Matlab - plot speed vector of a satellite in Keplerian orbit

I have to plot the speed vector of an object orbiting around a central body. This is a Keplerian context. The trajectory of object is deduced from the classical formula ( r = p/(1+e*cos(theta)) with e=eccentricity.
I manage into plotting the elliptical orbit but now, I would like to plot for each point of this orbit the velocity speed of object.
To compute the velocity vector, I start from classical formulas (into polar coordinates), below the 2 components :
v_r = dr/dt and v_theta = r d(theta)/dt
To take a time step dt, I extract the mean anomaly which is proportional to time.
And Finally, I compute the normalization of this speed vector.
clear % clear variables
e = 0.8; % eccentricity
a = 5; % semi-major axis
b = a*sqrt(1-e^2); % semi-minor axis
P = 10 % Orbital period
N = 200; % number of points defining orbit
nTerms = 10; % number of terms to keep in infinite series defining
% eccentric anomaly
M = linspace(0,2*pi,N); % mean anomaly parameterizes time
% M varies from 0 to 2*pi over one orbit
alpha = zeros(1,N); % preallocate space for eccentric anomaly array
%%%%%%%%%%
%%%%%%%%%% Calculations & Plotting
%%%%%%%%%%
% Calculate eccentric anomaly at each point in orbit
for j = 1:N
% initialize eccentric anomaly to mean anomaly
alpha(j) = M(j);
% include first nTerms in infinite series
for n = 1:nTerms
alpha(j) = alpha(j) + 2 / n * besselj(n,n*e) .* sin(n*M(j));
end
end
% calcualte polar coordiantes (theta, r) from eccentric anomaly
theta = 2 * atan(sqrt((1+e)/(1-e)) * tan(alpha/2));
r = a * (1-e^2) ./ (1 + e*cos(theta));
% Compute cartesian coordinates with x shifted since focus
x = a*e + r.*cos(theta);
y = r.*sin(theta);
figure(1);
plot(x,y,'b-','LineWidth',2)
xlim([-1.2*a,1.2*a]);
ylim([-1.2*a,1.2*a]);
hold on;
% Plot 2 focus = foci
plot(a*e,0,'ro','MarkerSize',10,'MarkerFaceColor','r');
hold on;
plot(-a*e,0,'ro','MarkerSize',10,'MarkerFaceColor','r');
% compute velocity vectors
for i = 1:N-1
vr(i) = (r(i+1)-r(i))/(P*(M(i+1)-M(i))/(2*pi));
vtheta(i) = r(i)*(theta(i+1)-theta(i))/(P*(M(i+1)-M(i))/(2*pi));
vrNorm(i) = vr(i)/norm([vr(i),vtheta(i)],1);
vthetaNorm(i) = vtheta(i)/norm([vr(i),vtheta(i)],1);
end
% Plot velocity vector
quiver(x(30),y(30),vrNorm(30),vthetaNorm(30),'LineWidth',2,'MaxHeadSize',1);
% Label plot with eccentricity
title(['Elliptical Orbit with e = ' sprintf('%.2f',e)]);
Unfortunately, once plot performed, it seems that I get a bad vector for speed. Here for example the 30th element of vrNorm and vthetaNorm arrays :
As you can see, the vector has the wrong direction (If I assume to take 0 for theta from the right axis and positive variation like into trigonometrics).
If someone could see where is my error, this would nice.

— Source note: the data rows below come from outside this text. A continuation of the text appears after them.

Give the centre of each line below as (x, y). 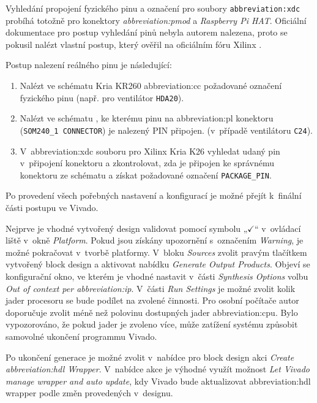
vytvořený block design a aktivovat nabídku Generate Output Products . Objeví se (158, 264)
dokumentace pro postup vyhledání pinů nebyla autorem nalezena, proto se (147, 32)
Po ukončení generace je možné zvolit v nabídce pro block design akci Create (150, 357)
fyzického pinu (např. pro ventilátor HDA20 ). (102, 97)
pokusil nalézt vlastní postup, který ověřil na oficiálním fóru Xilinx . (134, 44)
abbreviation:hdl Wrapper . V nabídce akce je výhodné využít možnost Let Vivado (158, 369)
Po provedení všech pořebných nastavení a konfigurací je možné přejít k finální (154, 195)
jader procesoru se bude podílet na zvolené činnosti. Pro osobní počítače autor (152, 300)

UPDATE 1: Has this vector representing the speed on elliptical orbit to be tangent permanently to the elliptical curve ?
I would like to represent it by taking the right focus as origin.
UPDATE 2:
With the solution of #MadPhysicist, I have modified :
% compute velocity vectors
vr(1:N-1) = (2*pi).*diff(r)./(P.*diff(M));
vtheta(1:N-1) = (2*pi).*r(1:N-1).*diff(theta)./(P.*diff(M));
% Plot velocity vector
for l = 1:9 quiver(x(20*l),y(20*l),vr(20*l)*cos(vtheta(20*l)),vr(20*l)*sin(vtheta(20*l)),'LineWidth',2,'MaxHeadSize',1);
end
% Label plot with eccentricity
title(['Elliptical Orbit with e = ' sprintf('%.2f',e)]);
I get the following result :
On some parts of the orbit, I get wrong directions and I don't understand why ...

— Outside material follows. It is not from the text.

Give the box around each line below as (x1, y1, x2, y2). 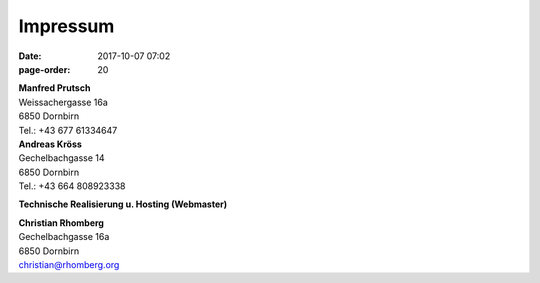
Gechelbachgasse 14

There are two issues with your code:
The normalization is done incorrectly. norm computes the generalized p-norm for a vector, which defaults to the Euclidean norm. It expects Cartesian inputs. Setting p to 1 means that it will just return the largest element of your vector. In your case, the normalization is meaningless. Just set vrNorm as
vrNorm = vr ./ max(vr)
It appears that you are passing in the polar coordinates vrNorm and vthetaNorm to quiver, which expects Cartesian coordinates. It's easy to make the conversion in a vectorized manner:
vxNorm = vrNorm * cos(vtheta);
vyNorm = vrNorm * sin(vtheta);
This assumes that I understand where your angle is coming from correctly and that vtheta is in radians.
Note
The entire loop
for i = 1:N-1
vr(i) = (r(i+1)-r(i))/(P*(M(i+1)-M(i))/(2*pi));
vtheta(i) = r(i)*(theta(i+1)-theta(i))/(P*(M(i+1)-M(i))/(2*pi));
vrNorm(i) = vr(i)/norm([vr(i),vtheta(i)],1);
vthetaNorm(i) = vtheta(i)/norm([vr(i),vtheta(i)],1);
end
can be rewritten in a fully vectorized manner:
vr = (2 * pi) .* diff(r) ./ (P .* diff(M))
vtheta = (2 * pi) .* r .* diff(theta) ./ (P .* diff(M))
vrNorm = vr ./ max(vr)
vxNorm = vrNorm * cos(vtheta);
vyNorm = vrNorm * sin(vtheta);
Note 2
You can call quiver in a vectorized manner, on the entire dataset, or on a subset:
quiver(x(20:199:20), y(20:199:20), vxNorm(20:199:20), vyNorm(20:199:20), ...)

Plot quiver polar coordinates

I want to plot the field distribution inside a circular structure with radius a.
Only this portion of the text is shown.